** Given data follows **
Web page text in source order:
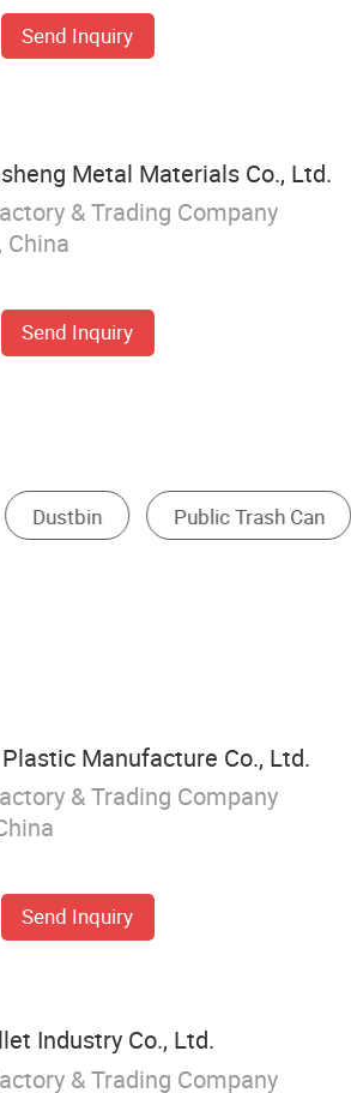
Send Inquiry
Metal Materials Co., Ltd.
& Trading Company
China
Send Inquiry
Other Office Furniture Mop
Manufacture Co., Ltd.
& Trading Company
Send Inquiry
Industry Co., Ltd.
& Trading Company
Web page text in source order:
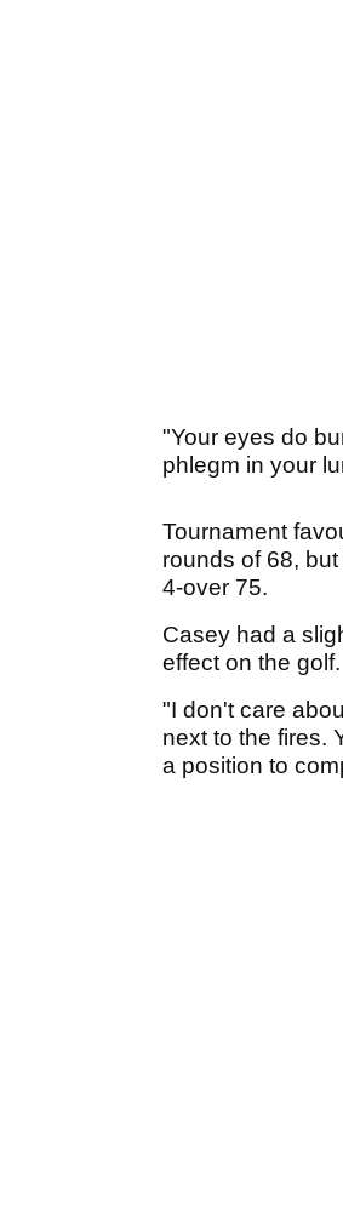
"Your eyes do
phlegm in your
Tournament
rounds of 68,
4-over 75.
Casey had a
effect on the golf.
"I don't care
next to the fires.
a position to
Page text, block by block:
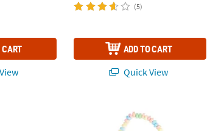
CART
(5)
ADD TO CART
Quick View
- 12 Pc.
1000 Pc. Dum Dums Lollipop Assortment
10 1/2" Stretchable Multicolor Fruit
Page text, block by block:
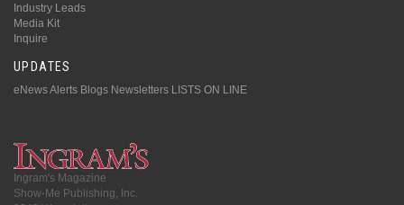
Industry Leads
Media Kit
Inquire
UPDATES
eNews Alerts Blogs Newsletters LISTS ON LINE
Ingram's Magazine
Show-Me Publishing, Inc.
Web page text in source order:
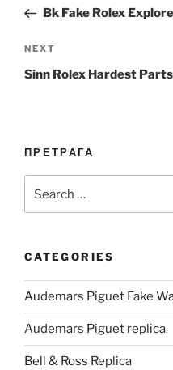
PostBk Fake Rolex
Next
Post
NEXT
Sinn Rolex Hardest Parts
ПРЕТРАГА
for:
CATEGORIES
Audemars Piguet Fake
Audemars Piguet replica
Bell & Ross Replica
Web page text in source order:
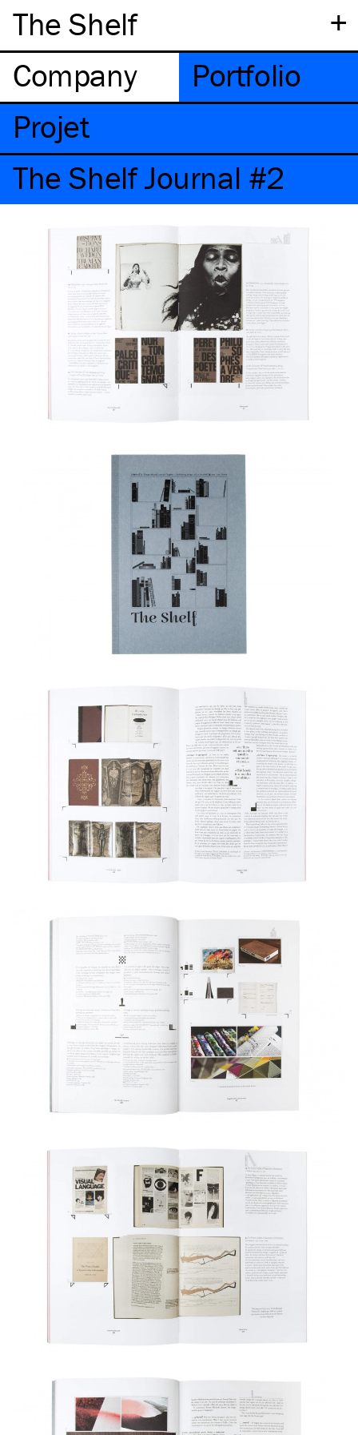
+
The Shelf
Company
Portfolio
Projet
The Shelf Journal #2
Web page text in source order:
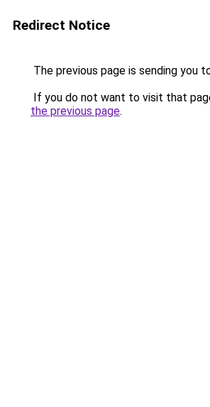
Redirect Notice
The previous page is sending you
If you do not want to visit that
the previous page.
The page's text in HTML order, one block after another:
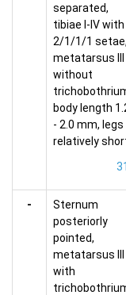
separated,
tibiae I-IV with
2/1/1/1 setae,
metatarsus III
without
body length
- 2.0 mm, legs
relatively
-
Sternum
posteriorly
pointed,
metatarsus III
with
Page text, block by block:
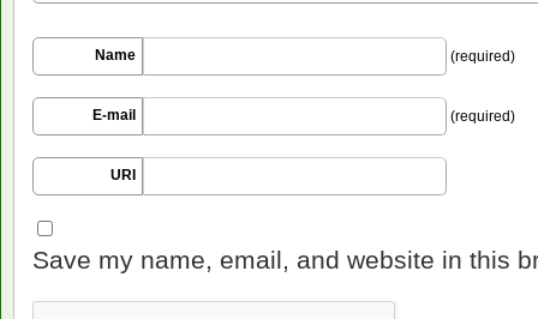
Name (required)
E-mail (required)
URI
Save my name, email, and website in this
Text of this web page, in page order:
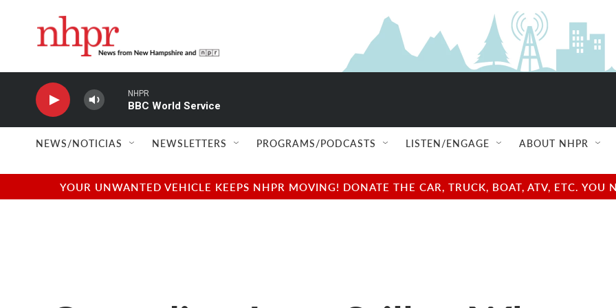
NHPR
BBC World Service
NEWS/NOTICIAS NEWSLETTERS PROGRAMS/PODCASTS LISTEN/ENGAGE ABOUT NHPR
YOUR UNWANTED VEHICLE KEEPS NHPR MOVING! DONATE THE CAR, TRUCK, BOAT, ATV, ETC.
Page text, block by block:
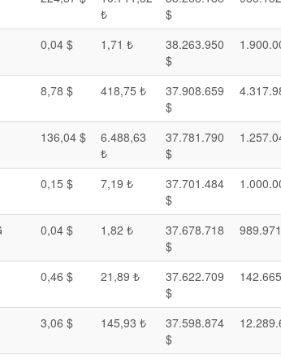
₺
$
0,04 $ 1,71 ₺
38.263.950
$
8,78 $ 418,75 ₺
37.908.659
$
136,04 $
6.488,63
₺
37.781.790
$
0,15 $ 7,19 ₺
37.701.484
$
0,04 $ 1,82 ₺
37.678.718
$
0,46 $ 21,89 ₺
37.622.709
$
3,06 $ 145,93 ₺
37.598.874
$
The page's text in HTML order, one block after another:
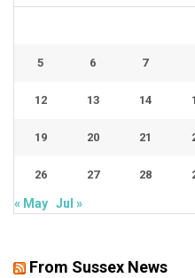
5 6 7
12 13 14
19 20 21
26 27 28
« May Jul »
From Sussex News
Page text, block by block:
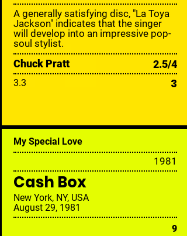
A generally satisfying disc, "La Toya
Jackson" indicates that the singer
will develop into an impressive pop-
soul stylist.
Chuck Pratt 2.5/4
3.3 3
My Special Love
1981
Cash Box
New York, NY, USA
August 29, 1981
9
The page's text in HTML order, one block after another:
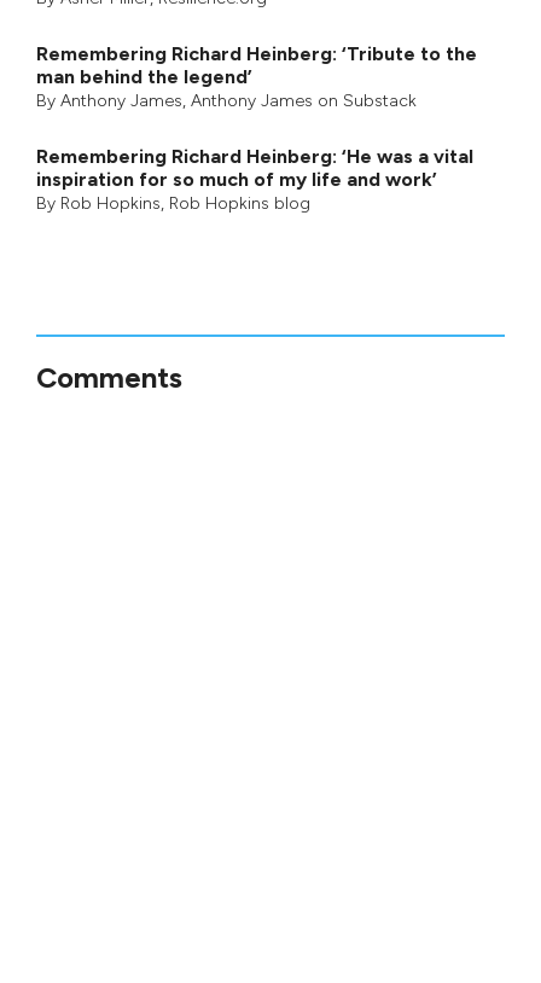
Remembering Richard Heinberg: ‘Tribute to the
man behind the legend’
By Anthony James, Anthony James on Substack
Remembering Richard Heinberg: ‘He was a vital
inspiration for so much of my life and work’
By Rob Hopkins, Rob Hopkins blog
Comments
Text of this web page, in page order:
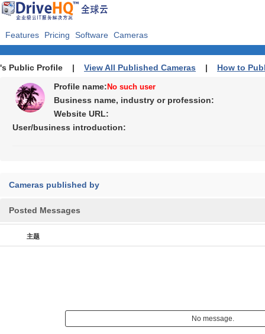
Features Pricing Software Cameras
's Public Profile | View All Published Cameras | How to
Profile name: No such user
Business name, industry or profession:
Website URL:
User/business introduction:
Cameras published by
Posted Messages
主题
No message.
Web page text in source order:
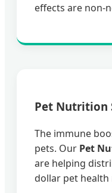
effects are non-
Pet Nutrition
The immune
pets. Our Pet
are helping
dollar pet
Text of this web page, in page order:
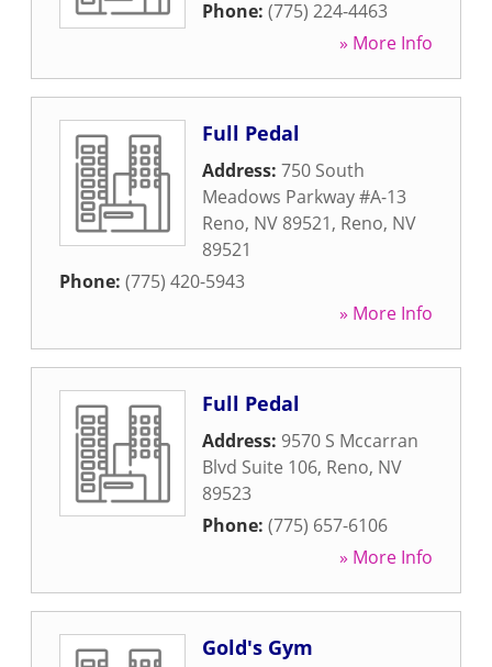
Phone: (775) 224-4463
» More Info
Full Pedal
Address: 750 South
Meadows Parkway #A-13
Reno, NV 89521, Reno, NV
89521
Phone: (775) 420-5943
» More Info
Full Pedal
Address: 9570 S Mccarran
Blvd Suite 106, Reno, NV
89523
Phone: (775) 657-6106
» More Info
Gold's Gym
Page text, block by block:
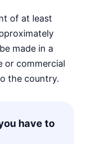
of at least
made in a
or commercial
the country.
have to
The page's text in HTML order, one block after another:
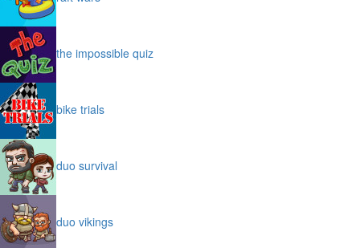
the impossible quiz
bike trials
duo survival
duo vikings
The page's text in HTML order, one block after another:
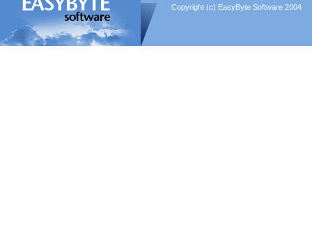
Copyright (c) EasyByte Software 2004
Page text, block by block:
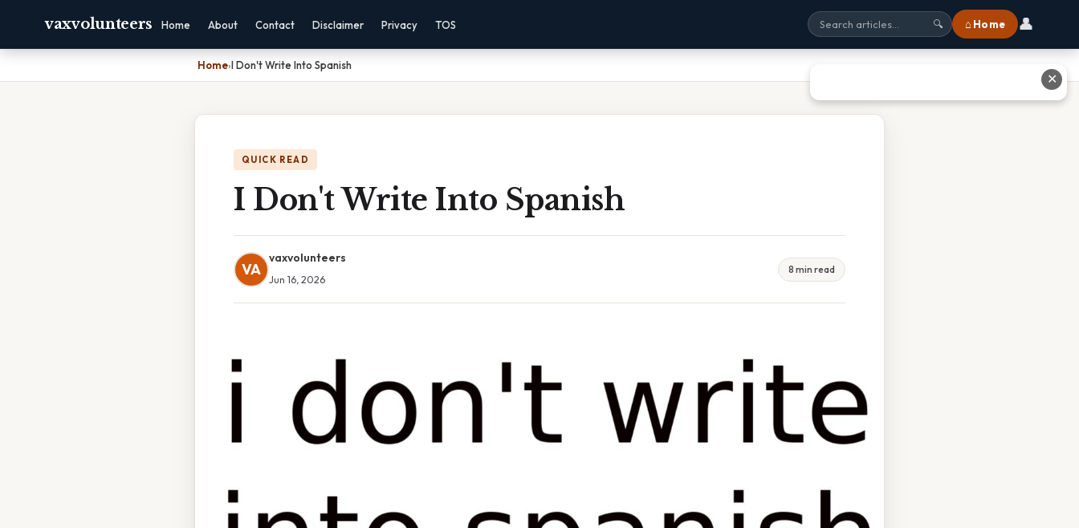
vaxvolunteers Home About Contact Disclaimer Privacy TOS 🔍 ⌂ Home 👤
Home›I Don't Write Into Spanish
QUICK READ
I Don't Write Into Spanish
VA
vaxvolunteers
Jun 16, 2026
8 min read
✕
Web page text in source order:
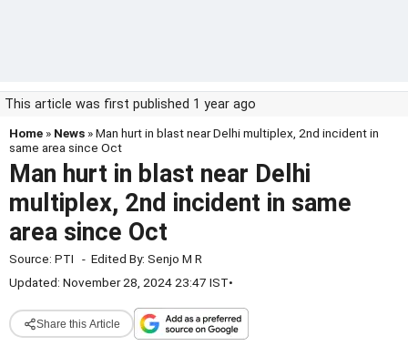
This article was first published 1 year ago
Home » News » Man hurt in blast near Delhi multiplex, 2nd incident in
same area since Oct
Man hurt in blast near Delhi
multiplex, 2nd incident in same
area since Oct
Source: PTI - Edited By: Senjo M R
Updated: November 28, 2024 23:47 IST•
Share this Article
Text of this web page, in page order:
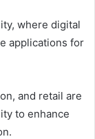
where digital
applications for
and retail are
to enhance
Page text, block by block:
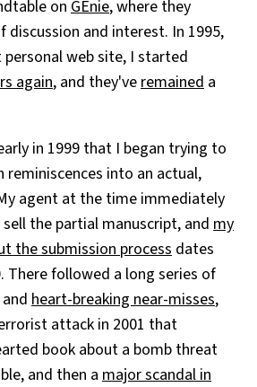
on GEnie, where they
discussion and interest. In 1995,
web site, I started
again, and they've remained a
in 1999 that I began trying to
reminiscences into an actual,
agent at the time immediately
the partial manuscript, and my
the submission process dates
There followed a long series of
heart-breaking near-misses,
attack in 2001 that
book about a bomb threat
and then a major scandal in
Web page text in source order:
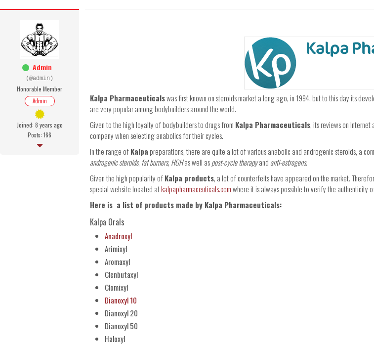
Admin
(@admin)
Honorable Member
Admin
Joined: 8 years ago
Posts: 166
Kalpa Pharmaceuticalswas first known on steroids market a long ago, in 1994, but to this day its
are very popular among bodybuilders around the world.
Given to the high loyalty of bodybuilders to drugs from Kalpa Pharmaceuticals, its reviews on
company when selecting anabolics for their cycles.
In the range ofKalpapreparations, there are quite a lot of various anabolic and androgenic steroids, a
androgenic steroids, fat burners, HGHas well aspost-cycle therapyand anti-estrogens.
Given the high popularity ofKalpa products, a lot of counterfeits have appeared on the market.
special website located atkalpapharmaceuticals.comwhere it is always possible to verify the authenticity
Here is a list of products made by Kalpa Pharmaceuticals:
Kalpa Orals
Anadroxyl
Arimixyl
Aromaxyl
Clenbutaxyl
Clomixyl
Dianoxyl 10
Dianoxyl 20
Dianoxyl 50
Haloxyl
** End of Given data **
A word-for-word copy of all the data, without pictures, is the expected output.

Web page text in source order:
Send Inquiry
Metal Materials Co., Ltd.
& Trading Company
China
Send Inquiry
Other Office Furniture Mop
Manufacture Co., Ltd.
& Trading Company
Send Inquiry
Industry Co., Ltd.
& Trading Company
Web page text in source order:
"Your eyes do
phlegm in your
Tournament
rounds of 68,
4-over 75.
Casey had a
effect on the golf.
"I don't care
next to the fires.
a position to
Page text, block by block:
CART
(5)
ADD TO CART
Quick View
- 12 Pc.
1000 Pc. Dum Dums Lollipop Assortment
10 1/2" Stretchable Multicolor Fruit
Page text, block by block:
Industry Leads
Media Kit
Inquire
UPDATES
eNews Alerts Blogs Newsletters LISTS ON LINE
Ingram's Magazine
Show-Me Publishing, Inc.
Web page text in source order:
PostBk Fake Rolex
Next
Post
NEXT
Sinn Rolex Hardest Parts
ПРЕТРАГА
for:
CATEGORIES
Audemars Piguet Fake
Audemars Piguet replica
Bell & Ross Replica
Web page text in source order:
+
The Shelf
Company
Portfolio
Projet
The Shelf Journal #2
Web page text in source order:
Redirect Notice
The previous page is sending you
If you do not want to visit that
the previous page.
The page's text in HTML order, one block after another:
separated,
tibiae I-IV with
2/1/1/1 setae,
metatarsus III
without
body length
- 2.0 mm, legs
relatively
-
Sternum
posteriorly
pointed,
metatarsus III
with
Page text, block by block:
Name (required)
E-mail (required)
URI
Save my name, email, and website in this
Text of this web page, in page order:
NHPR
BBC World Service
NEWS/NOTICIAS NEWSLETTERS PROGRAMS/PODCASTS LISTEN/ENGAGE ABOUT NHPR
YOUR UNWANTED VEHICLE KEEPS NHPR MOVING! DONATE THE CAR, TRUCK, BOAT, ATV, ETC.
Page text, block by block:
₺
$
0,04 $ 1,71 ₺
38.263.950
$
8,78 $ 418,75 ₺
37.908.659
$
136,04 $
6.488,63
₺
37.781.790
$
0,15 $ 7,19 ₺
37.701.484
$
0,04 $ 1,82 ₺
37.678.718
$
0,46 $ 21,89 ₺
37.622.709
$
3,06 $ 145,93 ₺
37.598.874
$
The page's text in HTML order, one block after another:
5 6 7
12 13 14
19 20 21
26 27 28
« May Jul »
From Sussex News
Page text, block by block:
A generally satisfying disc, "La Toya
Jackson" indicates that the singer
will develop into an impressive pop-
soul stylist.
Chuck Pratt 2.5/4
3.3 3
My Special Love
1981
Cash Box
New York, NY, USA
August 29, 1981
9
The page's text in HTML order, one block after another:
Remembering Richard Heinberg: ‘Tribute to the
man behind the legend’
By Anthony James, Anthony James on Substack
Remembering Richard Heinberg: ‘He was a vital
inspiration for so much of my life and work’
By Rob Hopkins, Rob Hopkins blog
Comments
Text of this web page, in page order:
Features Pricing Software Cameras
's Public Profile | View All Published Cameras | How to
Profile name: No such user
Business name, industry or profession:
Website URL:
User/business introduction:
Cameras published by
Posted Messages
主题
No message.
Web page text in source order:
effects are non-
Pet Nutrition
The immune
pets. Our Pet
are helping
dollar pet
Text of this web page, in page order:
Phone: (775) 224-4463
» More Info
Full Pedal
Address: 750 South
Meadows Parkway #A-13
Reno, NV 89521, Reno, NV
89521
Phone: (775) 420-5943
» More Info
Full Pedal
Address: 9570 S Mccarran
Blvd Suite 106, Reno, NV
89523
Phone: (775) 657-6106
» More Info
Gold's Gym
Page text, block by block:
of at least
made in a
or commercial
the country.
have to
The page's text in HTML order, one block after another:
the impossible quiz
bike trials
duo survival
duo vikings
The page's text in HTML order, one block after another:
Copyright (c) EasyByte Software 2004
Page text, block by block:
vaxvolunteers Home About Contact Disclaimer Privacy TOS 🔍 ⌂ Home 👤
Home›I Don't Write Into Spanish
QUICK READ
I Don't Write Into Spanish
VA
vaxvolunteers
Jun 16, 2026
8 min read
✕
Web page text in source order:
This article was first published 1 year ago
Home » News » Man hurt in blast near Delhi multiplex, 2nd incident in
same area since Oct
Man hurt in blast near Delhi
multiplex, 2nd incident in same
area since Oct
Source: PTI - Edited By: Senjo M R
Updated: November 28, 2024 23:47 IST•
Share this Article
Text of this web page, in page order:
where digital
applications for
and retail are
to enhance
Page text, block by block:
on GEnie, where they
discussion and interest. In 1995,
web site, I started
again, and they've remained a
in 1999 that I began trying to
reminiscences into an actual,
agent at the time immediately
the partial manuscript, and my
the submission process dates
There followed a long series of
heart-breaking near-misses,
attack in 2001 that
book about a bomb threat
and then a major scandal in
Web page text in source order:
Admin
(@admin)
Honorable Member
Admin
Joined: 8 years ago
Posts: 166
Kalpa Pharmaceuticalswas first known on steroids market a long ago, in 1994, but to this day its
are very popular among bodybuilders around the world.
Given to the high loyalty of bodybuilders to drugs from Kalpa Pharmaceuticals, its reviews on
company when selecting anabolics for their cycles.
In the range ofKalpapreparations, there are quite a lot of various anabolic and androgenic steroids, a
androgenic steroids, fat burners, HGHas well aspost-cycle therapyand anti-estrogens.
Given the high popularity ofKalpa products, a lot of counterfeits have appeared on the market.
special website located atkalpapharmaceuticals.comwhere it is always possible to verify the authenticity
Here is a list of products made by Kalpa Pharmaceuticals:
Kalpa Orals
Anadroxyl
Arimixyl
Aromaxyl
Clenbutaxyl
Clomixyl
Dianoxyl 10
Dianoxyl 20
Dianoxyl 50
Haloxyl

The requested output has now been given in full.